8. REPRESENTATIONS & WARRANTIES; DISCLAIMERS
8.1 REPRESENTATIONS & WARRANTIES
(a) HSI hereby represents and warrants that (i) it has the full power and authority to enter into this Agreement, and (ii) this Agreement has been duly executed and delivered by HSI and, assuming the due execution hereof by Licensor, this Agreement constitutes the legal, valid and binding obligation of HSI, enforceable in accordance with its terms.

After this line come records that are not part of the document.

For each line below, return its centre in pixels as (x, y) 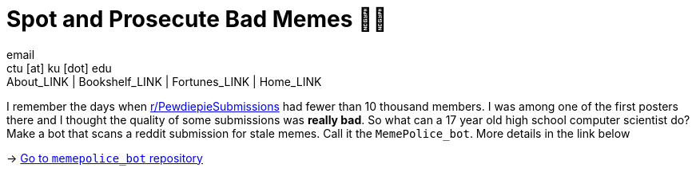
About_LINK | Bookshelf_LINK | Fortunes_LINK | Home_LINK (164, 81)
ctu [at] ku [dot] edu (59, 68)
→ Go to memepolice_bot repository (105, 158)
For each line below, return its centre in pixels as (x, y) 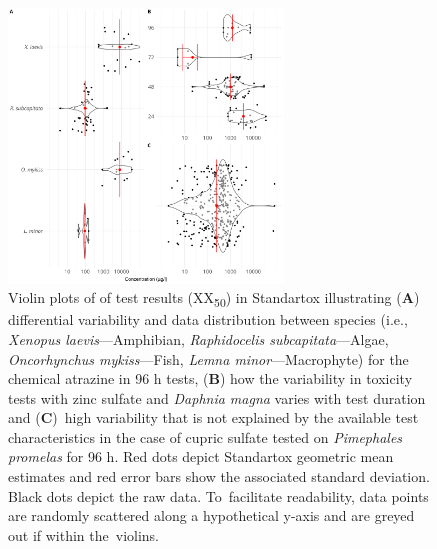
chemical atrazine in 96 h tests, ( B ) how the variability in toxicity (210, 378)
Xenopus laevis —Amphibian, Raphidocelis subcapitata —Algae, (198, 338)
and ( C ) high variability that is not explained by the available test (213, 417)
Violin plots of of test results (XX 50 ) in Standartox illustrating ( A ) (214, 298)
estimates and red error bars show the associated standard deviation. (219, 476)
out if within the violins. (84, 534)
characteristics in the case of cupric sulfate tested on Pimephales (205, 436)
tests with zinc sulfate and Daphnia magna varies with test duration (217, 397)
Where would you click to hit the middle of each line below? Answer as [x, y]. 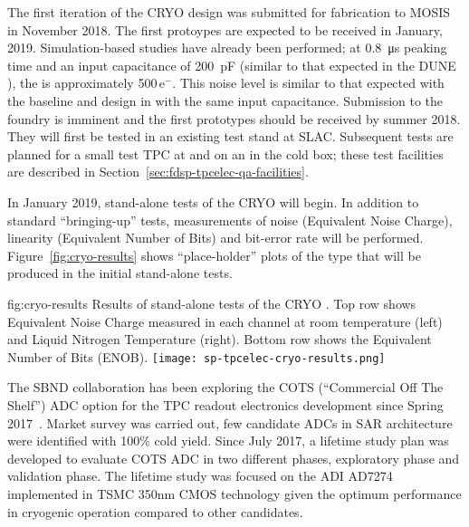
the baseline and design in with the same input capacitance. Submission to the [225, 100]
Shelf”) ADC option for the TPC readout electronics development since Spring [225, 404]
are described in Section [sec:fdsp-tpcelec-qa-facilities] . [158, 172]
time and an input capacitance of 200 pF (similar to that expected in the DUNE [232, 65]
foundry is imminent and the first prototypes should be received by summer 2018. [234, 118]
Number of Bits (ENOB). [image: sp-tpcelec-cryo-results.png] [196, 356]
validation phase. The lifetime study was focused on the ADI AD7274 [200, 476]
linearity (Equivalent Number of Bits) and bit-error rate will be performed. [215, 238]
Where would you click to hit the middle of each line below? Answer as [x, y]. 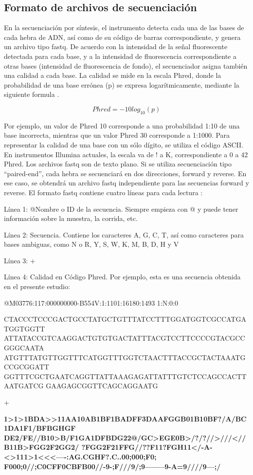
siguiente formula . [32, 94]
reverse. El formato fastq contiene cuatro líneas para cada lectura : [103, 192]
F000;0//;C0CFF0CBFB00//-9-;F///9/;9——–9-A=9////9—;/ [112, 466]
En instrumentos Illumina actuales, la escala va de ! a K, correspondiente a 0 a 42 [126, 154]
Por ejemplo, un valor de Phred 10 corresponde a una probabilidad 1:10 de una [122, 125]
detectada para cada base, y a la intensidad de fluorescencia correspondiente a [120, 56]
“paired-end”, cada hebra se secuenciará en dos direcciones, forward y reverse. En [125, 173]
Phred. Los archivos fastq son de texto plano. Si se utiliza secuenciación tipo [118, 164]
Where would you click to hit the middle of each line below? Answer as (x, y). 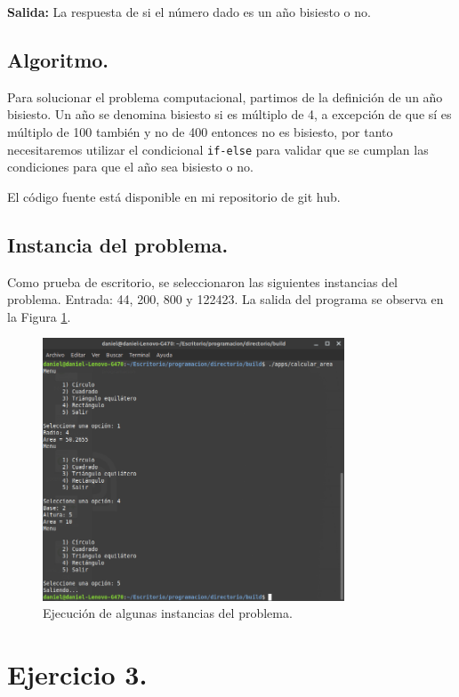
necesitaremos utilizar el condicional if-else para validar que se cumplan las (218, 149)
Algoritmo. (58, 59)
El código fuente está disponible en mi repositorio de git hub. (174, 196)
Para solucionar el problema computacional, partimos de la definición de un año (225, 96)
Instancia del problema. (118, 244)
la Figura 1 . (39, 316)
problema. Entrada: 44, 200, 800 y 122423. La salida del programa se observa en (225, 299)
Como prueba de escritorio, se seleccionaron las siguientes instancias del (202, 281)
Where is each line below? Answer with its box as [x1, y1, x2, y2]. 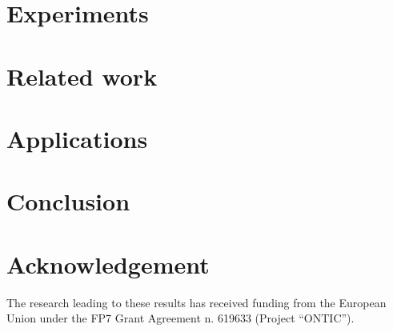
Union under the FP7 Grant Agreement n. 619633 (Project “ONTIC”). [6, 310, 355, 326]
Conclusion [6, 185, 130, 218]
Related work [6, 59, 158, 92]
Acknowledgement [6, 247, 210, 280]
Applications [6, 122, 148, 154]
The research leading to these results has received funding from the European [6, 294, 387, 310]
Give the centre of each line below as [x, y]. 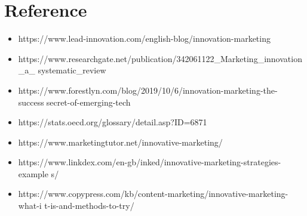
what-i [30, 206]
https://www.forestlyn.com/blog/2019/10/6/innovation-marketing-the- [148, 90]
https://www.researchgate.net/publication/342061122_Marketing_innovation [160, 58]
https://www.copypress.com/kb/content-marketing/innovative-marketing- [153, 194]
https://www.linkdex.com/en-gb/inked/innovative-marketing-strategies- [150, 162]
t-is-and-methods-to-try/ [89, 206]
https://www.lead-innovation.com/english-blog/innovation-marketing [144, 38]
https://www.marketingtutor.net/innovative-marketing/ [120, 142]
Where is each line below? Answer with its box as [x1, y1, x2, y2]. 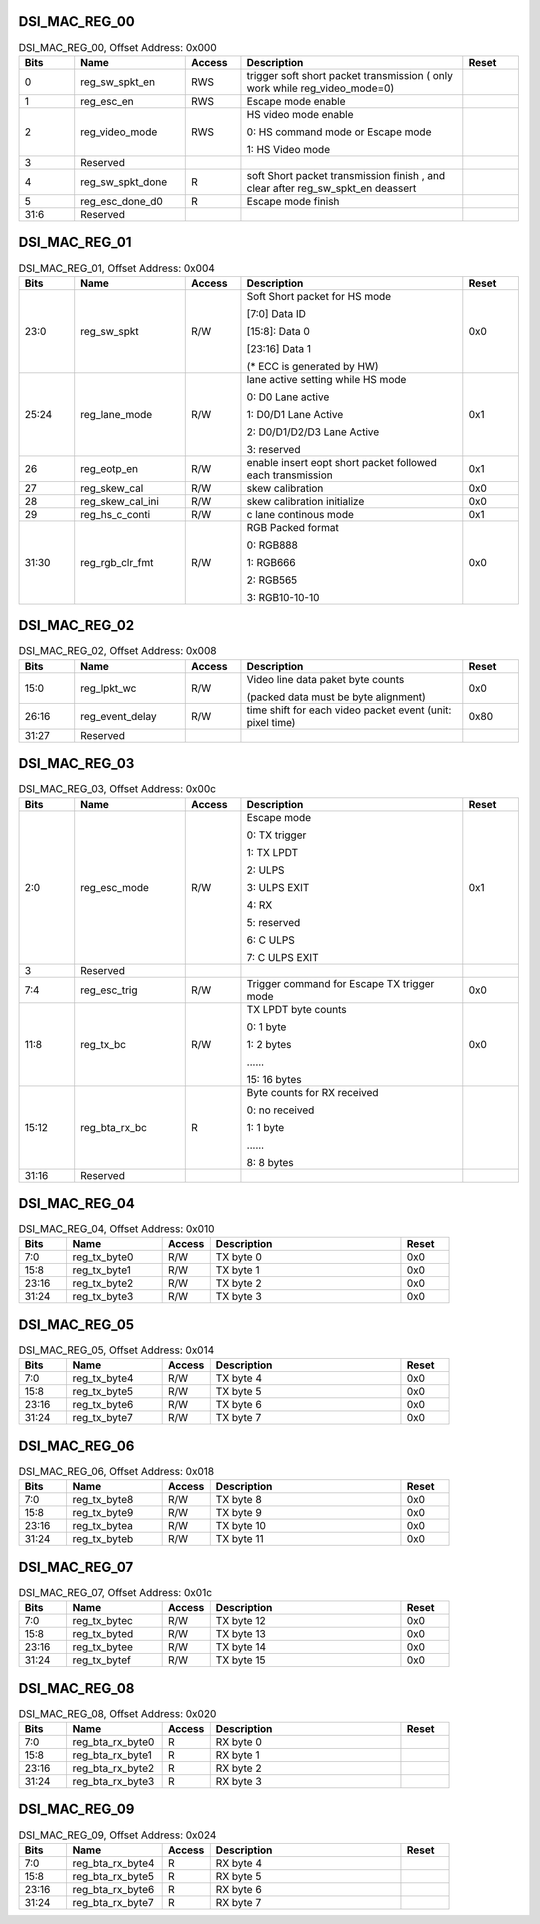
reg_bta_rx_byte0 [72, 1735, 155, 1749]
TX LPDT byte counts [246, 1002, 347, 1016]
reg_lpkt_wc [80, 681, 137, 695]
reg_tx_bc [80, 1037, 127, 1051]
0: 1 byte [246, 1020, 287, 1034]
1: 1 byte [246, 1120, 285, 1134]
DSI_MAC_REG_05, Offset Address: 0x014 [18, 1343, 215, 1357]
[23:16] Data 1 [246, 341, 312, 355]
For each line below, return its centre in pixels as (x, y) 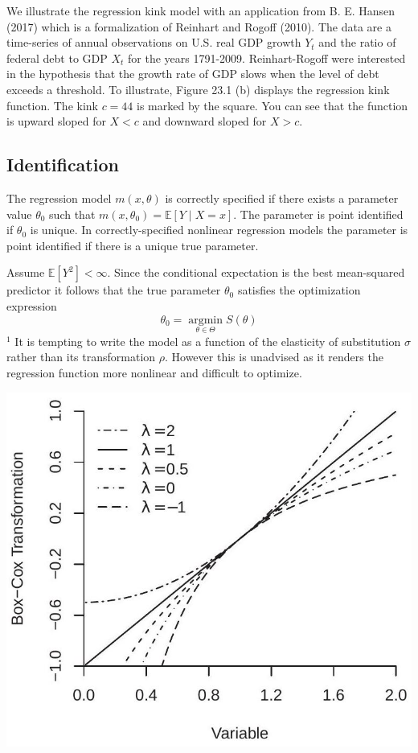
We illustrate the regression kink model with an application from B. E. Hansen (201, 10)
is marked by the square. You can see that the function (273, 105)
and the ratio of (357, 42)
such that (72, 214)
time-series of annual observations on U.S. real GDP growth (154, 42)
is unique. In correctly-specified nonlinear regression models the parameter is (219, 230)
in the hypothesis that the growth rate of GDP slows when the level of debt (193, 74)
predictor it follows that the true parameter (114, 290)

(b) Licensor represents and warrants that (i) it has the full power and authority to enter into this Agreement and (ii) this Agreement has been duly executed and delivered by Licensor and, assuming the due execution hereof by HSI, this Agreement constitutes the legal, valid and binding obligation of Licensor, enforceable in accordance with its terms.
8.2 DISCLAIMERS
EXCEPT AS EXPRESSLY PROVIDED IN SECTION 8.1 ABOVE OR THE ASSET PURCHASE AGREEMENT, EACH PARTY MAKES NO, AND EXPRESSLY DISCLAIMS ANY AND ALL, FURTHER REPRESENTATIONS AND WARRANTIES, WHETHER EXPRESS OR IMPLIED OR STATUTORY, INCLUDING ANY IMPLIED WARRANTIES OF MERCHANTABILITY, FITNESS FOR A PARTICULAR PURPOSE AND NON-INFRINGEMENT, WITH RESPECT TO THE SUBJECT MATTER OF THIS AGREEMENT.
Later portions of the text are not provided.